**Data to use:**
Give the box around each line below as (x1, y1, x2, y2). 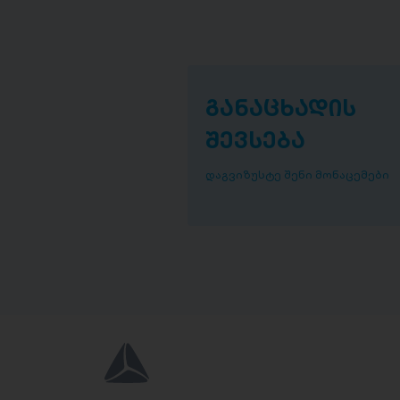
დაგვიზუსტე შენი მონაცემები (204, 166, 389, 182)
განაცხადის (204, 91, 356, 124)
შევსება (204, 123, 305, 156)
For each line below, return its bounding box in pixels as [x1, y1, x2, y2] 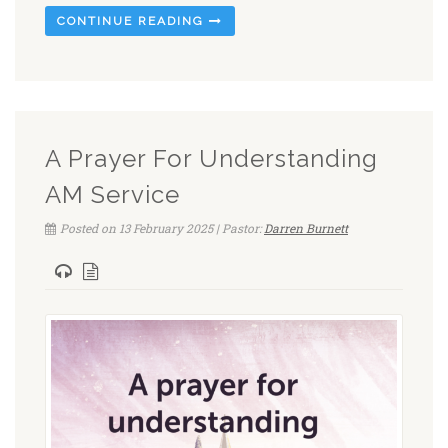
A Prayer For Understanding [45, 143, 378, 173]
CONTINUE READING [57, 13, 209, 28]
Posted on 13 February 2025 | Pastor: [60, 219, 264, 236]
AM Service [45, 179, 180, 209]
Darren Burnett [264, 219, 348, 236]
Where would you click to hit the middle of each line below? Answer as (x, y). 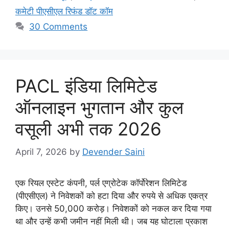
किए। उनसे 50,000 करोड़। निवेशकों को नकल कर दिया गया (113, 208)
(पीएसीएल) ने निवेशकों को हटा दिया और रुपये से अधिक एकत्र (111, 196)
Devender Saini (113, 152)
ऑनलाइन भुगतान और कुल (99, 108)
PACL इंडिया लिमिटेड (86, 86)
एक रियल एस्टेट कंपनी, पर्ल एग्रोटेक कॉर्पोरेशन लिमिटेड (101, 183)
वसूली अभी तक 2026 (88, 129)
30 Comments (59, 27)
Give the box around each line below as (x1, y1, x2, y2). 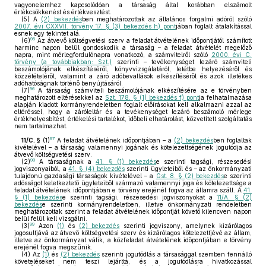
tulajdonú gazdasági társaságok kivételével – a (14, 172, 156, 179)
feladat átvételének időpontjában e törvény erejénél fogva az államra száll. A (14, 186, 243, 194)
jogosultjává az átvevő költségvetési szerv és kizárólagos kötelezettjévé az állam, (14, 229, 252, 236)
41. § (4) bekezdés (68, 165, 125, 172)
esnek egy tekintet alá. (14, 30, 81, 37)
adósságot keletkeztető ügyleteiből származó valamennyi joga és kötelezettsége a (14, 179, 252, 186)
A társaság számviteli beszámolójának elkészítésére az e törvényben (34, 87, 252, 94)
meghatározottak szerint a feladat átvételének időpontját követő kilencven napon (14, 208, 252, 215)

--

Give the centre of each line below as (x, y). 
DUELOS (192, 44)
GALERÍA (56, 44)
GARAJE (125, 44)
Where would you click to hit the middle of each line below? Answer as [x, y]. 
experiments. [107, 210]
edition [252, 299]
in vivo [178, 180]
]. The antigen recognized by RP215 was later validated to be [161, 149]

**About this exercise:**
From the data above, reproduce word for word the lines running from the line with "GALERÍA (56, 44)" to the line with "be [161, 149]", ends included.

**Completed exercise:**
GALERÍA (56, 44)
GARAJE (125, 44)
Where would you click to hit the middle of each line below? Answer as [x, y]. 
experiments. [107, 210]
edition [252, 299]
in vivo [178, 180]
]. The antigen recognized by RP215 was later validated to be [161, 149]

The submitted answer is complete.